Compute configuration examples
The following examples show compute recommendations based on specific types of workloads. These examples also include configurations to avoid and why those configurations are not suitable for the workload types.
All of the examples in this section could benefit from using serverless compute rather than spinning up a new compute resource. If your workload isn't supported on serverless, use the recommendations below to help configure your classic compute resource.
Data analysis
Data analysts typically perform processing requiring data from multiple partitions, leading to many shuffle operations. A compute resource with a smaller number of larger nodes can reduce the network and disk I/O needed to perform these shuffles.

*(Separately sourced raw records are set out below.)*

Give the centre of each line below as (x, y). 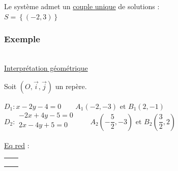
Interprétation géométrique (46, 68)
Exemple (22, 39)
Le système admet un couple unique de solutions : (82, 6)
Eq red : (17, 145)
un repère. (71, 86)
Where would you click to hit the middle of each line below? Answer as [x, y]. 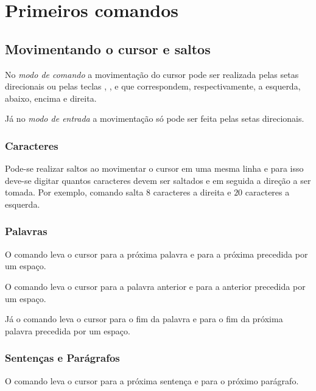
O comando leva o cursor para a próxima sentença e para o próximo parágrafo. [152, 380]
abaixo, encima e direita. [51, 98]
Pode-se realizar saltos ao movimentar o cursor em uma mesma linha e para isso [154, 168]
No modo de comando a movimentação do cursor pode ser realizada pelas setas [152, 74]
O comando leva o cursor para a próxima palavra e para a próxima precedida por [156, 254]
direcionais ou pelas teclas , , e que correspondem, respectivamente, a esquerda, [153, 86]
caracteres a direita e [192, 192]
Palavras [26, 231]
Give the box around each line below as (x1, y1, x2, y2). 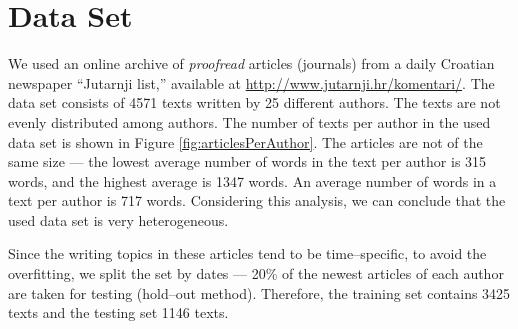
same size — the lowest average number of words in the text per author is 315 (8, 151, 487, 172)
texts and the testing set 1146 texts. (8, 302, 229, 323)
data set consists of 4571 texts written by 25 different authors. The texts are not (8, 92, 501, 113)
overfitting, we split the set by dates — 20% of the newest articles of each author (8, 263, 504, 284)
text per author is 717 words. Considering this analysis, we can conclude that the (8, 190, 506, 211)
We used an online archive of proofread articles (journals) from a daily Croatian (8, 53, 495, 74)
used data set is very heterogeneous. (8, 209, 229, 230)
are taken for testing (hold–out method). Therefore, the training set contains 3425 (8, 282, 511, 303)
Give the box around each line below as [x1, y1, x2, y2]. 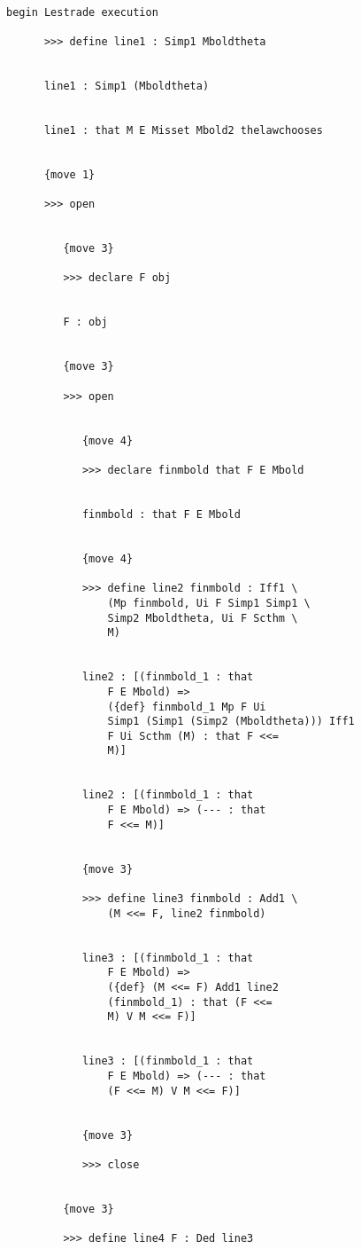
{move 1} [43, 168, 96, 181]
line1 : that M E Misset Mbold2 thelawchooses [43, 123, 323, 137]
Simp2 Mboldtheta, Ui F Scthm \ [107, 611, 298, 624]
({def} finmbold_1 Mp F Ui [107, 700, 266, 713]
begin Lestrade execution [6, 5, 158, 19]
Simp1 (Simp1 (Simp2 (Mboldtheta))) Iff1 [107, 715, 355, 728]
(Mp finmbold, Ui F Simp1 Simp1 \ [107, 596, 311, 609]
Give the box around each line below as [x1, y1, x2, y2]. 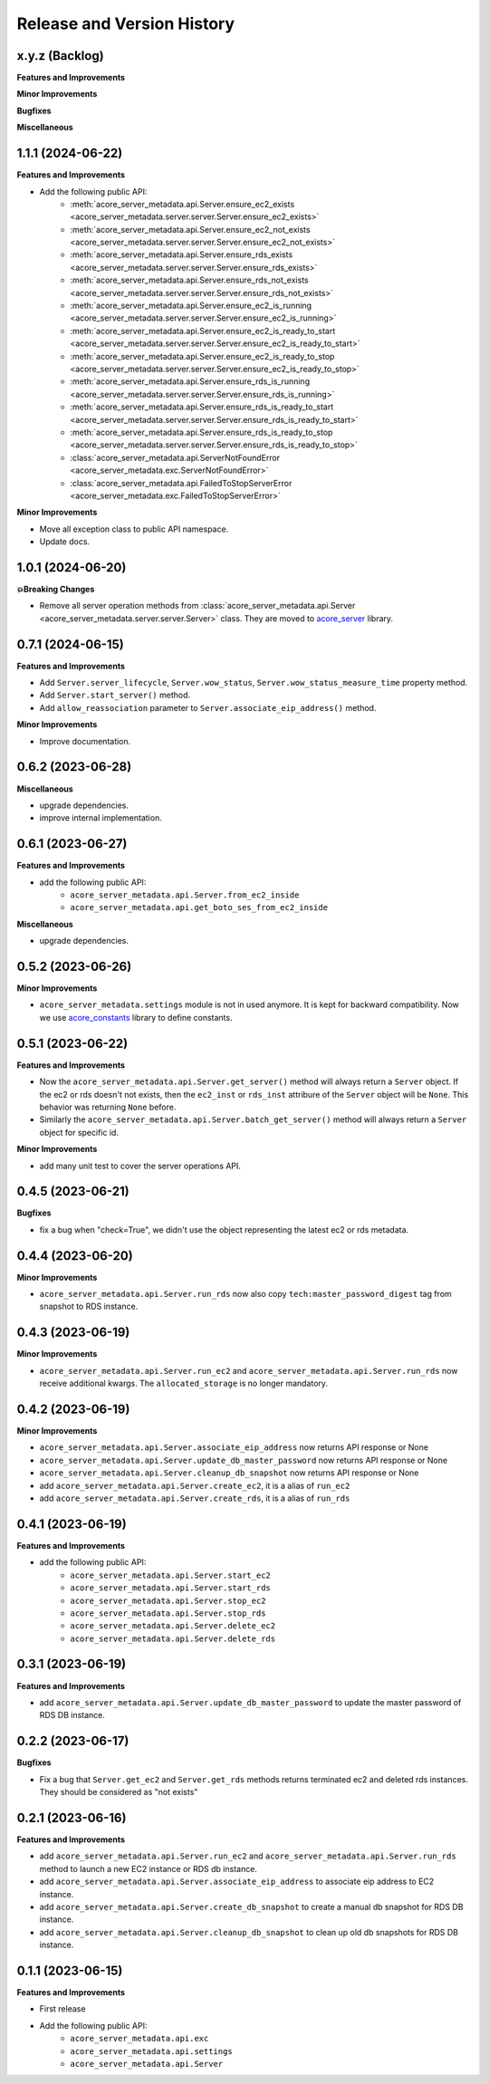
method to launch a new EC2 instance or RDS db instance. [39, 1863, 258, 1874]
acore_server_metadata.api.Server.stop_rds [70, 1608, 266, 1618]
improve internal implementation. [39, 812, 162, 823]
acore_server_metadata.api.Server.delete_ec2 [70, 1621, 276, 1631]
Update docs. [39, 536, 91, 547]
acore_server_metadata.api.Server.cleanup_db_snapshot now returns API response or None [39, 1467, 419, 1478]
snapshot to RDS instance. [39, 1301, 139, 1312]
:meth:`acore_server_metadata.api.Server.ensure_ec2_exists [70, 198, 295, 209]
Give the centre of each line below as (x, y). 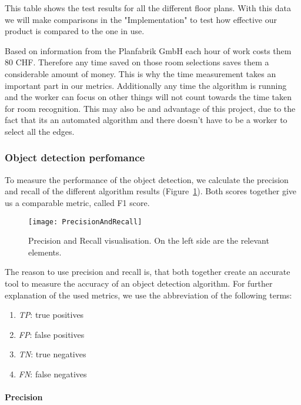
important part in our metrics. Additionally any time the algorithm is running (146, 85)
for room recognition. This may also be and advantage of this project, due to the (150, 108)
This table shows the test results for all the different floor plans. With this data (148, 8)
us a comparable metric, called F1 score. (77, 202)
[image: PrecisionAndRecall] (85, 222)
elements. (45, 252)
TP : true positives (51, 315)
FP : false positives (51, 334)
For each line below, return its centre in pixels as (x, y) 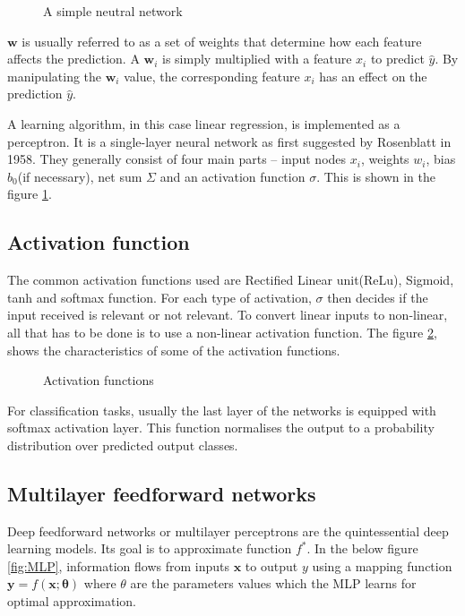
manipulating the (55, 76)
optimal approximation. (72, 601)
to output (271, 565)
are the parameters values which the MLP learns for (273, 583)
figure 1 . (30, 194)
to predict (397, 59)
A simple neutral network (113, 11)
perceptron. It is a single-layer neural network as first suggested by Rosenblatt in (229, 141)
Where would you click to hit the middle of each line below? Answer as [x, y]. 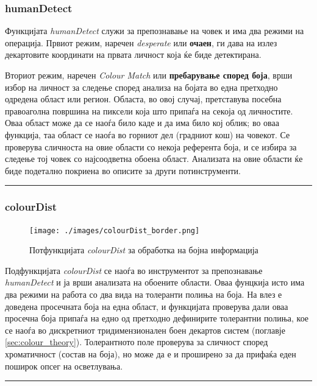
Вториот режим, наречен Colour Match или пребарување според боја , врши [149, 75]
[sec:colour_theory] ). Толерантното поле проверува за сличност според [137, 342]
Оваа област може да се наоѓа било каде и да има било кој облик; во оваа [142, 123]
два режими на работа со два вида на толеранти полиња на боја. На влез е [144, 294]
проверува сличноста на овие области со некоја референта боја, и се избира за [151, 146]
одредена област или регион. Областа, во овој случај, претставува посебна [143, 99]
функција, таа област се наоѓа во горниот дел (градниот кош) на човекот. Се [148, 134]
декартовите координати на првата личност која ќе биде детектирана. [133, 54]

A single-node compute with a large VM type is likely the best choice, particularly for a single analyst.
Analytical workloads will likely require reading the same data repeatedly, so recommended node types are storage optimized with disk cache enabled or instances with local storage.
Additional features recommended for analytical workloads include:
- Enable auto termination to ensure compute is terminated after a period of inactivity.
- Consider enabling autoscaling based on the analyst's typical workload.
Basic batch ETL
For simple batch ETL jobs that don't require wide transformations, such as joins or aggregations, use instances with lower requirements for memory and storage. This might result in cost savings over other worker types.
Complex batch ETL
For a complex ETL job, such as one that requires unions and joins across multiple tables, Databricks recommends using fewer workers to reduce the amount of data shuffled. To compensate for having fewer workers, increase the size of your instances.
Complex transformations can be compute-intensive. If you observe significant spill to disk or OOM errors, increase the amount of memory available on your instances.
Optionally, use instance pools to decrease compute launch times and reduce total runtime when running job pipelines.
Training machine learning models
To train machine learning models, Databricks recommends creating a compute resource using the Personal compute policy.
Use a single node compute with a large node type for initial experimentation. Having fewer nodes reduces the impact of shuffles.
Adding more workers can help with stability, but avoid adding too many workers because of the overhead of shuffling data.
Recommended worker types are storage optimized with disk caching enabled, or an instance with local storage to account for repeated reads of the same data and to enable caching of training data.
Additional features recommended for machine learning workloads include:
- Enable auto termination to ensure compute is terminated after a period of inactivity.
- Use instance pools, which allow restricting compute to a pre-approved instance type.
- Ensure consistent compute configurations using policies.